Deleting the directory should work. You might run in to trouble if you are trying to delete individual files because there are so many. You are not running rm -rf dirname/* are you?

My guess is that you are loosing the ssh connection because of inactivity, are you sure the command was not executed correctly on the server?

In any case, a possible workaround would be to use nohup:

nohup rm -rf dirname

You can launch the command and log off, it will continue in the background.


I found this question over at U&L.SE, I recommend you have a look at it. Unfortunately, I cannot recreate your problem. I have made a directory with 2516007 files and could always delete it using rm -rf:

$ mkdir ha
$ for X in $(seq 1 10000);do touch {1..10000}_$X; done
$ ls -f ha | wc -l 
  2516007     <= I stopped before the for loop finished, but this should be enough
$ time rm -rf ha/
  real  23m11.695s
  user  0m3.540s
  sys           0m42.891s

So, it took 20 minutes to delete ~2 million empty files. It seems reasonable that it could take hours to delete a huge amount of non-empty files.
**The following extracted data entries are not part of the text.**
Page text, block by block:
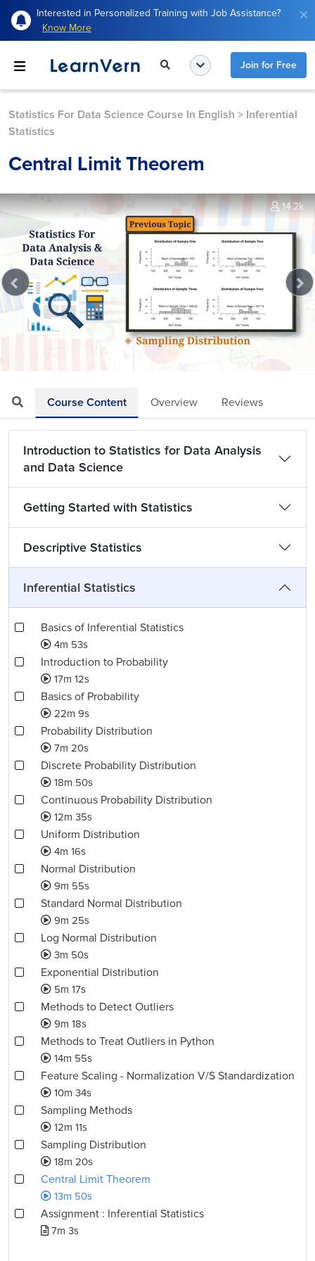
Interested in Personalized Training with Job Assistance?
Know More
Join for Free
Statistics For Data Science Course In English > Inferential
Statistics
Central Limit Theorem
14.2k
Course Content Overview Reviews
Introduction to Statistics for Data Analysis
and Data Science
Getting Started with Statistics
Descriptive Statistics
Inferential Statistics
Basics of Inferential Statistics
4m 53s
Introduction to Probability
17m 12s
Basics of Probability
22m 9s
Probability Distribution
7m 20s
Discrete Probability Distribution
18m 50s
Continuous Probability Distribution
12m 35s
Uniform Distribution
4m 16s
Normal Distribution
9m 55s
Standard Normal Distribution
9m 25s
Log Normal Distribution
3m 50s
Exponential Distribution
5m 17s
Methods to Detect Outliers
9m 18s
Methods to Treat Outliers in Python
14m 55s
Feature Scaling - Normalization V/S Standardization
10m 34s
Sampling Methods
12m 11s
Sampling Distribution
18m 20s
Central Limit Theorem
13m 50s
Assignment : Inferential Statistics
7m 3s

Anyway, some of the suggestions from the U&L question should help. Specifically this one:

find /delb -type f  --delete

or this one (slightly modified from the original)

find /delb -type f -print0 | xargs -0r rm -f

Finally, a trick you could do is delete a few files at a time. If you know that some file names start with the string "foo", others "bar" etc, do this:

rm -rf /delb/foo*
rm -rf /delb/bar*

and so on. You could also try something like this:

for n in {a..z}; do rm -rf /delb/$n*; done
for n in {A..Z}; do rm -rf /delb/$n*; done
for n in {0..9}; do rm -rf /delb/$n*; done

This last command will sequentially delete each file name beginning with each letter of the alphabet, then any file names beginning with numbers.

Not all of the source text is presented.